Purpose:
These functions (Spline and Splint) implement the cubic spline algorithm for interpolating to any x-value given a series of (x,y) pairs. The interpolating function is made up of a sequence of cubic polynomial curves that meet at the given data points with continuous first and second derivatives. Significantly better than linear interpolation for relatively smooth data. See Press et al., Numerical Recipes 2nd Edition, pages113-116.

Start:
Select a range of cells equal in length to your x and y arrays.

Step 1:
Choose Insert->Function.



Choose ->User defined->Spline.



Enter the range of x values, the range of y values, and the number of data pairs.



To fill the whole selection: Type Command+Return(Mac) or Ctrl+Shift+Enter(PC)

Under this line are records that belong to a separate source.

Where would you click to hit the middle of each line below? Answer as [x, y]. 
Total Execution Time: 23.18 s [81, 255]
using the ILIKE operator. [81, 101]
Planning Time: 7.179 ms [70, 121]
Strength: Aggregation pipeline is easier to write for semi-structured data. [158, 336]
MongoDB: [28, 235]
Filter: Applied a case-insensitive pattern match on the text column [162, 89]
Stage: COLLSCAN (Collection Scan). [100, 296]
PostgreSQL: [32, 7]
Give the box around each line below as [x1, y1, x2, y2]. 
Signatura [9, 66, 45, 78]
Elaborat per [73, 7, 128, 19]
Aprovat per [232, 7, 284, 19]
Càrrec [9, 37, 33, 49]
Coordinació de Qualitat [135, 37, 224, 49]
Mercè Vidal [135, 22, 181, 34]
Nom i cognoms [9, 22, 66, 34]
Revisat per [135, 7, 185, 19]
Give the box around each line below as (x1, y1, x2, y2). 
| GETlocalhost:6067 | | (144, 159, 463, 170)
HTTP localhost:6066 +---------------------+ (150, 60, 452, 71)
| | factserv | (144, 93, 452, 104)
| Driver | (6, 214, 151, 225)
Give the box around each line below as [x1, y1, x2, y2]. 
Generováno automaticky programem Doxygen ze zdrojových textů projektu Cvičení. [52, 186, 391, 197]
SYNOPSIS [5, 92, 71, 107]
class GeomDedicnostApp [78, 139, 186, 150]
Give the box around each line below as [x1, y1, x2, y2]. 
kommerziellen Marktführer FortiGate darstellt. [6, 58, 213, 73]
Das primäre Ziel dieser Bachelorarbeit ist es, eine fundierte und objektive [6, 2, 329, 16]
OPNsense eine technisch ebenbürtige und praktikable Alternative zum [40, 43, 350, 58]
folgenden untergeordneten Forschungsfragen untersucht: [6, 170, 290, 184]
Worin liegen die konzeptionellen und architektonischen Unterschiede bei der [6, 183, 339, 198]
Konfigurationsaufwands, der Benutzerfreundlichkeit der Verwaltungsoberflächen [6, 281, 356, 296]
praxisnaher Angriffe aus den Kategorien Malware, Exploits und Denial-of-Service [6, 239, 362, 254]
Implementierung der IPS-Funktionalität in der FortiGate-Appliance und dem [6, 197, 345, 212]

This is a table of the numerical estimates of the second derivative of your function at each data point. You only have to do this once to generate the interpolating function, you can now use it multiple times for various values of x.

Step 2:
Now, to interpolate to any x value.
Select a range of cells equal in length to your x.



Choose Insert->Function->User defined->Splint.



Enter the ranges of x values, of y values, of output from Spline, the number of data pairs, and the x value at which to evaluate the interpolating function.



To fill the whole selection: Type Command+Return(Mac) or Ctrl+Shift+Enter(PC)

Result plotted.

Problems:
(1) The x-values must all be distinct, or the Spline routine will encounter a division by zero and fail.
(2) The data points must be sorted so that the x-values are either monotonically ascending or descending; otherwise the Splint function will fail to find the right pair of points that bracket the desired x-value.
(3) If the data are very noisy, the interpolating function can have wild swings to nonsensical values.